Cachalot
- Author: Alan Dean Foster
- Cover artist: Darrell K. Sweet
- Language: English
- Series: Humanx Commonwealth
- Genre: Science fiction
- Publisher: Del Rey Books
- Publication date: April 1980
- Publication place: United States
- Media type: Print (paperback)
- Pages: 275 pp
- ISBN: 0-345-28066-0
- OCLC: 6456510
- LC Class: CPB Box no. 1874 vol. 6

= Cachalot (novel) =

1980 novel by Alan Dean Foster

Cachalot (1980) is a science fiction novel by American writer Alan Dean Foster.

==Plot summary==

Cachalot is an ocean planet where humans have begun building floating cities. It is also the same planet where all of Earth's cetaceans were transplanted six hundred years ago after the Covenant of Peace was enacted with all intelligence-enhanced ocean dwellers. Four of these cities have been destroyed when a middle-aged scientist and her late-teen daughter are dispatched to the planet to discover the source of the attacks.

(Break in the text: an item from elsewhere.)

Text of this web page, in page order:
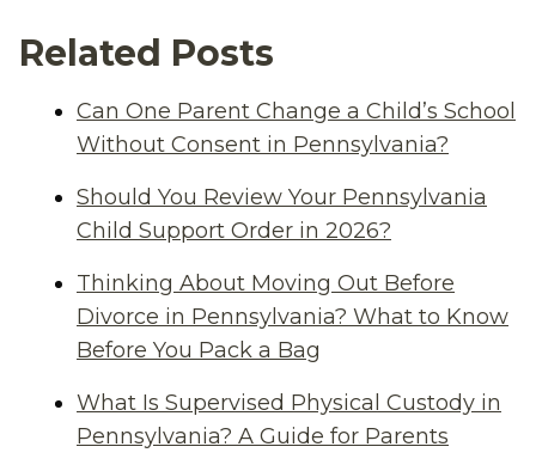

The novel title comes from the French word cachalot, meaning sperm whale. This word was applied to the sperm whale when the mammals were actively hunted in Earth's oceans.

The novel features a new musical instrument called "neurophon" producing not only tunes but also nerve sensations on human skin and irritating alien creatures found on the planet.